[Material provided — start]

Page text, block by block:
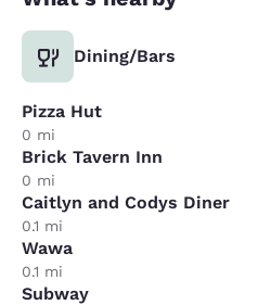
Dining/Bars
Pizza Hut
0 mi
Brick Tavern Inn
0 mi
Caitlyn and Codys Diner
0.1 mi
Wawa
0.1 mi
Subway
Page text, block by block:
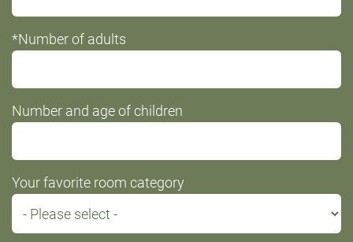
*Number of adults
Number and age of children
Your favorite room category
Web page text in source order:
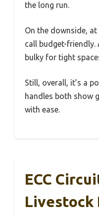
the long run.
On the downside, at
call budget-friendly.
bulky for tight
Still, overall, it’s a
handles both show
with ease.
ECC
Livestock

[Material provided — finish]

Line by line, give the material above again exactly, but without any pictures.

Page text, block by block:
Dining/Bars
Pizza Hut
0 mi
Brick Tavern Inn
0 mi
Caitlyn and Codys Diner
0.1 mi
Wawa
0.1 mi
Subway
Page text, block by block:
*Number of adults
Number and age of children
Your favorite room category
Web page text in source order:
the long run.
On the downside, at
call budget-friendly.
bulky for tight
Still, overall, it’s a
handles both show
with ease.
ECC
Livestock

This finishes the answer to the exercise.